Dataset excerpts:
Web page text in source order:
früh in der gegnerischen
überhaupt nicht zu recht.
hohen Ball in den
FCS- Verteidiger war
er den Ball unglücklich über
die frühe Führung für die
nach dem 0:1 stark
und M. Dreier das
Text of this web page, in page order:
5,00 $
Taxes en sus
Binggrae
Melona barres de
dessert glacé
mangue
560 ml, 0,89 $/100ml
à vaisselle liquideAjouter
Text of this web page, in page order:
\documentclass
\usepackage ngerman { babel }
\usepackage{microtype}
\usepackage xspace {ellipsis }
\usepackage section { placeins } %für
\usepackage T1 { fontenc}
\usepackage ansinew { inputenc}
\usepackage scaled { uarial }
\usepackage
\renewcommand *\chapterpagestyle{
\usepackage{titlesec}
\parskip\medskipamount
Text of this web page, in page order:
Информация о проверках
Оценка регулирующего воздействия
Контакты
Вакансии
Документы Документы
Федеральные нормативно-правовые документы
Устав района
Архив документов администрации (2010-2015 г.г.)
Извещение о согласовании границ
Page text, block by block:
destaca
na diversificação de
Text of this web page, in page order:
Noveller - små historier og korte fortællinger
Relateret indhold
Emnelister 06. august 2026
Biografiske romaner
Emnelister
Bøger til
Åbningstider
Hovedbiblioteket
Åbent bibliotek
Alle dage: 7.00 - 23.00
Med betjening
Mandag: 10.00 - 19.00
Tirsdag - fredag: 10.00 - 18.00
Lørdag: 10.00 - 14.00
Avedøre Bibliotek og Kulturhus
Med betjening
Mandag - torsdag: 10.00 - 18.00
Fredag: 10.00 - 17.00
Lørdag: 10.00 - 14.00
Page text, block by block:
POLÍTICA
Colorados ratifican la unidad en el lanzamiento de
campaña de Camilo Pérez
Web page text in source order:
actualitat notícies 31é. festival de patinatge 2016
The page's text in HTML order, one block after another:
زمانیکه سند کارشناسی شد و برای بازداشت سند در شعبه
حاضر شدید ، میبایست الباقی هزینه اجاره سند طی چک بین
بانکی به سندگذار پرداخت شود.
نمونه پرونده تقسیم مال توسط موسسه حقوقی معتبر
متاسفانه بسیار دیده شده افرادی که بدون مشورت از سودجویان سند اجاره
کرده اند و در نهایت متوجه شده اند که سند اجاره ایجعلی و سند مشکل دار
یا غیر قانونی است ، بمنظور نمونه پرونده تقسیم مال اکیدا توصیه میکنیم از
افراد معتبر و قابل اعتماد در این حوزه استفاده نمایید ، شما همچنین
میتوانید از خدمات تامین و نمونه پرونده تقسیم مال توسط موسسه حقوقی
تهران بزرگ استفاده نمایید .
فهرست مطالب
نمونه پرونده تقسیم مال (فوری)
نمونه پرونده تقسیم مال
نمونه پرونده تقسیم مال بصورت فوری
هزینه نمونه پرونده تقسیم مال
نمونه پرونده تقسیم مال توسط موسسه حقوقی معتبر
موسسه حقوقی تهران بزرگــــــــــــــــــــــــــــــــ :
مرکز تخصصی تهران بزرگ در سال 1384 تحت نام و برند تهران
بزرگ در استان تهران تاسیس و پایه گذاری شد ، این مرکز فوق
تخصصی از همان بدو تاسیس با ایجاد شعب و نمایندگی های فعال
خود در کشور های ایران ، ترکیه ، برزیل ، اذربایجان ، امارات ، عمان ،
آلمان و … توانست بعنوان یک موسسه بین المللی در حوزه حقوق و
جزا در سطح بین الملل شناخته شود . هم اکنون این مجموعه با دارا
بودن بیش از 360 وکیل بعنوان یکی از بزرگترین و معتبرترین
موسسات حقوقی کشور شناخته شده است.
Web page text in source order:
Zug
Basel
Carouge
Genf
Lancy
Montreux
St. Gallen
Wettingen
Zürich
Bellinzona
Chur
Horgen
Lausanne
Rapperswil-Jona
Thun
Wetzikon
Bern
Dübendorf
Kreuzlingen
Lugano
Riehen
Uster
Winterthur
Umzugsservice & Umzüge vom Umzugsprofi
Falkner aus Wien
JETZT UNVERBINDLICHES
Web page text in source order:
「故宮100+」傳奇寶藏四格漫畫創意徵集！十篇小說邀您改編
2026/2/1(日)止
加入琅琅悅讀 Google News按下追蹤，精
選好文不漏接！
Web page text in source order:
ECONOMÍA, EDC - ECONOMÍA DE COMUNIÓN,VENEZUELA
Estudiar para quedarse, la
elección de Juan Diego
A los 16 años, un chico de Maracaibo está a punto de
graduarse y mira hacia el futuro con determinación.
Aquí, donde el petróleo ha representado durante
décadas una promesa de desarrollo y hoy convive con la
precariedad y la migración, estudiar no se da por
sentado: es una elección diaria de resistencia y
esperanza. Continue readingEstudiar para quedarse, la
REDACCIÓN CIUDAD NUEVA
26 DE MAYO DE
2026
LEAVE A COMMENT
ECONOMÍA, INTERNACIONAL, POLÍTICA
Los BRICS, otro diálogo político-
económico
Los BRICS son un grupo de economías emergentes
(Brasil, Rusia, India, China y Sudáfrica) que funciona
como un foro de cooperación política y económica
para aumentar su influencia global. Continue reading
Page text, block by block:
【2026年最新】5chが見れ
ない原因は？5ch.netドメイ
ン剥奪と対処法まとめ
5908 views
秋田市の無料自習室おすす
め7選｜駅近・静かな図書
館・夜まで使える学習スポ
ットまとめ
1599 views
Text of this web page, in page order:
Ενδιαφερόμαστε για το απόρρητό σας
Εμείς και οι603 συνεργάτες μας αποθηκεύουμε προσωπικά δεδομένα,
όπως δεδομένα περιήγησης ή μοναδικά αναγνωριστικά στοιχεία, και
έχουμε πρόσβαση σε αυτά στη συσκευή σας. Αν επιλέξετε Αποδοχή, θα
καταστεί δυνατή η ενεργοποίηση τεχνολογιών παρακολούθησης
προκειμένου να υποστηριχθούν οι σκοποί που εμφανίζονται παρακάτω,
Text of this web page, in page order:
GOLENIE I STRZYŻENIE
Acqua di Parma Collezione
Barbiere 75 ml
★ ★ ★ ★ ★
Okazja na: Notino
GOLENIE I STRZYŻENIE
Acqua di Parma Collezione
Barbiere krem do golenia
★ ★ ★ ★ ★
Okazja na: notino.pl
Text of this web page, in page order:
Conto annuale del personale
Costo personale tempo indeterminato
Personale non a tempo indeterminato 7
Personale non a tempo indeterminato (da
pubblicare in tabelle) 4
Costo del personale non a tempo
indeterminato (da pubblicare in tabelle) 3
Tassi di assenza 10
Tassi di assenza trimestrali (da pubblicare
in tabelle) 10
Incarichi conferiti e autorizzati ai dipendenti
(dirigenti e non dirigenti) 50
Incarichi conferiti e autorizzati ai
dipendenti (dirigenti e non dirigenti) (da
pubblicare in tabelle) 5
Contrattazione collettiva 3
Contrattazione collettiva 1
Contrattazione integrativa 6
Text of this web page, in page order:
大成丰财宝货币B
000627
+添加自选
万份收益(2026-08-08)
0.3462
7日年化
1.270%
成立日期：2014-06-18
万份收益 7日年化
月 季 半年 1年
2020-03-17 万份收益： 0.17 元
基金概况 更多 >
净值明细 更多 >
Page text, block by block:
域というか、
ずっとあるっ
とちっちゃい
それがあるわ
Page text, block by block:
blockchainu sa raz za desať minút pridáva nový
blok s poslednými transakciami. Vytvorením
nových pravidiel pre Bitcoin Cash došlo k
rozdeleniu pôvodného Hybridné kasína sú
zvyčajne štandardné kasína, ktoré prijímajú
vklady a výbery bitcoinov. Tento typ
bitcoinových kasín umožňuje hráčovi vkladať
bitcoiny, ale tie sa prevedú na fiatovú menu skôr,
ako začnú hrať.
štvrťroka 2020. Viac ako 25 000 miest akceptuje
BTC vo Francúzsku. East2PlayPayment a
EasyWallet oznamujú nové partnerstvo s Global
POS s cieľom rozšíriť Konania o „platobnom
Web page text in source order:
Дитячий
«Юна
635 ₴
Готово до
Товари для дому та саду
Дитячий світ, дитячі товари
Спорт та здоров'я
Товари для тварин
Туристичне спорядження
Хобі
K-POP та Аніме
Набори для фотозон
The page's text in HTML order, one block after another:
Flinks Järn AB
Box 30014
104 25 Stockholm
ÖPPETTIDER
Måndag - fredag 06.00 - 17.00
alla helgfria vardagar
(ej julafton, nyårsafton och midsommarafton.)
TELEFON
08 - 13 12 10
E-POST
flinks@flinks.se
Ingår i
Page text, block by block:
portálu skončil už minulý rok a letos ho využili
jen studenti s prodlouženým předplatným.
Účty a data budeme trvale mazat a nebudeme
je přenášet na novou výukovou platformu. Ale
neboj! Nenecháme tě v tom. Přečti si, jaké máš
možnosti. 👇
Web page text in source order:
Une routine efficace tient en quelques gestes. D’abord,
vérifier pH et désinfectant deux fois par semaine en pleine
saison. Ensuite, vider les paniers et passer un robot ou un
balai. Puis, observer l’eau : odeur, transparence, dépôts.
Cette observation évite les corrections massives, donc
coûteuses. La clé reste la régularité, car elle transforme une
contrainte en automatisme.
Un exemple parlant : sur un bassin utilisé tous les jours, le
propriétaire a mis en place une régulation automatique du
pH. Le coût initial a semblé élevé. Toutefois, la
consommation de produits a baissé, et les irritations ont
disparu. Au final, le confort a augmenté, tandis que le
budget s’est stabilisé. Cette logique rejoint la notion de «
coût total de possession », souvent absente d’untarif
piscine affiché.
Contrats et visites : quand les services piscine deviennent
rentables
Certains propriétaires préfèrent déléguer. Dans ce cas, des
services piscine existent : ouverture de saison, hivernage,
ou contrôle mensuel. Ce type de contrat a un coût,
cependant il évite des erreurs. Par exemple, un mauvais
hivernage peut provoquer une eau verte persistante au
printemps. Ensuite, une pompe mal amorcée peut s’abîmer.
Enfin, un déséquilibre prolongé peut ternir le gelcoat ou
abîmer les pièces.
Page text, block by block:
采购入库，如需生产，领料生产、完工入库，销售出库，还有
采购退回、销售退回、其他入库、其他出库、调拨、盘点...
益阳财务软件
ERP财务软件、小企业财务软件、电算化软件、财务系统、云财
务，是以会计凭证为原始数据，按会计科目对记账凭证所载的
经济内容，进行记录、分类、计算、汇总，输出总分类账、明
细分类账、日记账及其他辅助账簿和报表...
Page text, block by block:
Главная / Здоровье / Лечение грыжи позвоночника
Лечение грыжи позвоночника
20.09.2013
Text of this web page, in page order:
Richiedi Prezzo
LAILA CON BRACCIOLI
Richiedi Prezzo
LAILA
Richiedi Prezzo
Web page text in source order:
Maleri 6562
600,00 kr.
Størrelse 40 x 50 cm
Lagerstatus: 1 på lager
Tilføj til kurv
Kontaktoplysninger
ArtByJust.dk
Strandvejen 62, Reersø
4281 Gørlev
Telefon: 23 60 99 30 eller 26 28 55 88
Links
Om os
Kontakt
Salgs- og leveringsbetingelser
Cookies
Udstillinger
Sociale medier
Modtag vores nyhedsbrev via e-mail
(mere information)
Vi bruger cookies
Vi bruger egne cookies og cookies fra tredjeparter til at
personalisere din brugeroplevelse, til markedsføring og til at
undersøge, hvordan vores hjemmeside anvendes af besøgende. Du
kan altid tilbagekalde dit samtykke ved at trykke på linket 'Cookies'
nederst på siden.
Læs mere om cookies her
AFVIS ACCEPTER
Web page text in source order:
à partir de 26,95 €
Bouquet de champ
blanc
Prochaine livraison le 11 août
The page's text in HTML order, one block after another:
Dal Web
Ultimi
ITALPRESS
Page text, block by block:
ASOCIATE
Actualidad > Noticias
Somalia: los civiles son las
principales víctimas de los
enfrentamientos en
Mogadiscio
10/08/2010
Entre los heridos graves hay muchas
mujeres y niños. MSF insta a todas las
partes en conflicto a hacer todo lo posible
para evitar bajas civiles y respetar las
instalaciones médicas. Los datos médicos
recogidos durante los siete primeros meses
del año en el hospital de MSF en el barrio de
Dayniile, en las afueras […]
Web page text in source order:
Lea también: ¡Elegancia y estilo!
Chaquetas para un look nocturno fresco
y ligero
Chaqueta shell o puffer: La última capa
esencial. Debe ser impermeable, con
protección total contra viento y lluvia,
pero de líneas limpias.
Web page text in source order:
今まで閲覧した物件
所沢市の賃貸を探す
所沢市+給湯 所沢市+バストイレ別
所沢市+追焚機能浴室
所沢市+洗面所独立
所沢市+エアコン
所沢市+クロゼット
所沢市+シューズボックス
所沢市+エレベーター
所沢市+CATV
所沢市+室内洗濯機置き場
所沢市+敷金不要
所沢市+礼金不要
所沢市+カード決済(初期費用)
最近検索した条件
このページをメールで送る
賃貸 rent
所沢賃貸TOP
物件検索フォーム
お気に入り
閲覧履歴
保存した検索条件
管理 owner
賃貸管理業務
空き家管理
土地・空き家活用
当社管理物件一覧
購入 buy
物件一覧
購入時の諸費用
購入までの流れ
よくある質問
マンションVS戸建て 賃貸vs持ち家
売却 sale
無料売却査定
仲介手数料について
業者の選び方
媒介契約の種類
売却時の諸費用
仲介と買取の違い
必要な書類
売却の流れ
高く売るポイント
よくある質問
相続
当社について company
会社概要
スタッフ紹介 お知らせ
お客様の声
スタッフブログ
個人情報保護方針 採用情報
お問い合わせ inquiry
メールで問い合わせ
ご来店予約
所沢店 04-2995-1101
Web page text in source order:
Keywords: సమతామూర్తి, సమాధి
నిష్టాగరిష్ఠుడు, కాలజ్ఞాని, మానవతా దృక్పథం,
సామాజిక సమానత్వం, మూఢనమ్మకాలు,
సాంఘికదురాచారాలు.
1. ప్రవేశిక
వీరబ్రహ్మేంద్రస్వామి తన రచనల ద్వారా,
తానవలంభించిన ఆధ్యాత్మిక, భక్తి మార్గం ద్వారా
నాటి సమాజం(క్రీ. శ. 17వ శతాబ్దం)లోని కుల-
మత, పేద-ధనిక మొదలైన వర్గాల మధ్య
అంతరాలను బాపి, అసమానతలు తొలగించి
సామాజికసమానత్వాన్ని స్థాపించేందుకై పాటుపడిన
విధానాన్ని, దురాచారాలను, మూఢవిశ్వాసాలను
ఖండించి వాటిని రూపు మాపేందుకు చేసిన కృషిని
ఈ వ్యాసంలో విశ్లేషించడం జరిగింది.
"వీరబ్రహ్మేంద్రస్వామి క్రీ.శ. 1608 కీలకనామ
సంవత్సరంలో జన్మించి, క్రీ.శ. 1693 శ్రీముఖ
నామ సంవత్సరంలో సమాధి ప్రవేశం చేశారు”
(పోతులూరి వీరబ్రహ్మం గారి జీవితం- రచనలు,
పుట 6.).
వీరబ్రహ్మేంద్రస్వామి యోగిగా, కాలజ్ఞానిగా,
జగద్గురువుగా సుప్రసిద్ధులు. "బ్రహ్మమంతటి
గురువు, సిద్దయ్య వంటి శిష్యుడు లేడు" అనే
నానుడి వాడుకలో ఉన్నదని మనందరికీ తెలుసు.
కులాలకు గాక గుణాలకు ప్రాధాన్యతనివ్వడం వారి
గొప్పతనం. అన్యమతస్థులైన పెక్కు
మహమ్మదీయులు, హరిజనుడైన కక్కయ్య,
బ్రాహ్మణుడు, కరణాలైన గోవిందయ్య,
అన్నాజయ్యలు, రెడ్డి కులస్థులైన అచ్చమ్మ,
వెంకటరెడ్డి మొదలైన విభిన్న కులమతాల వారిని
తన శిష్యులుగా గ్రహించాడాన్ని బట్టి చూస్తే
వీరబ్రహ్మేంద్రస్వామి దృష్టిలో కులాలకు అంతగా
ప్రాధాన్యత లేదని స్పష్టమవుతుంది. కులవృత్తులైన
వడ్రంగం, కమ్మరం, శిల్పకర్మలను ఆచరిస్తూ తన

• [How to complete this task]: What are the lines, exactly as written above, from the line with "budget s’est stabilisé." to the line with "Actualidad > Noticias", both included? Output only those.

• [Exercise answer]:
budget s’est stabilisé. Cette logique rejoint la notion de «
coût total de possession », souvent absente d’untarif
piscine affiché.
Contrats et visites : quand les services piscine deviennent
rentables
Certains propriétaires préfèrent déléguer. Dans ce cas, des
services piscine existent : ouverture de saison, hivernage,
ou contrôle mensuel. Ce type de contrat a un coût,
cependant il évite des erreurs. Par exemple, un mauvais
hivernage peut provoquer une eau verte persistante au
printemps. Ensuite, une pompe mal amorcée peut s’abîmer.
Enfin, un déséquilibre prolongé peut ternir le gelcoat ou
abîmer les pièces.
Page text, block by block:
采购入库，如需生产，领料生产、完工入库，销售出库，还有
采购退回、销售退回、其他入库、其他出库、调拨、盘点...
益阳财务软件
ERP财务软件、小企业财务软件、电算化软件、财务系统、云财
务，是以会计凭证为原始数据，按会计科目对记账凭证所载的
经济内容，进行记录、分类、计算、汇总，输出总分类账、明
细分类账、日记账及其他辅助账簿和报表...
Page text, block by block:
Главная / Здоровье / Лечение грыжи позвоночника
Лечение грыжи позвоночника
20.09.2013
Text of this web page, in page order:
Richiedi Prezzo
LAILA CON BRACCIOLI
Richiedi Prezzo
LAILA
Richiedi Prezzo
Web page text in source order:
Maleri 6562
600,00 kr.
Størrelse 40 x 50 cm
Lagerstatus: 1 på lager
Tilføj til kurv
Kontaktoplysninger
ArtByJust.dk
Strandvejen 62, Reersø
4281 Gørlev
Telefon: 23 60 99 30 eller 26 28 55 88
Links
Om os
Kontakt
Salgs- og leveringsbetingelser
Cookies
Udstillinger
Sociale medier
Modtag vores nyhedsbrev via e-mail
(mere information)
Vi bruger cookies
Vi bruger egne cookies og cookies fra tredjeparter til at
personalisere din brugeroplevelse, til markedsføring og til at
undersøge, hvordan vores hjemmeside anvendes af besøgende. Du
kan altid tilbagekalde dit samtykke ved at trykke på linket 'Cookies'
nederst på siden.
Læs mere om cookies her
AFVIS ACCEPTER
Web page text in source order:
à partir de 26,95 €
Bouquet de champ
blanc
Prochaine livraison le 11 août
The page's text in HTML order, one block after another:
Dal Web
Ultimi
ITALPRESS
Page text, block by block:
ASOCIATE
Actualidad > Noticias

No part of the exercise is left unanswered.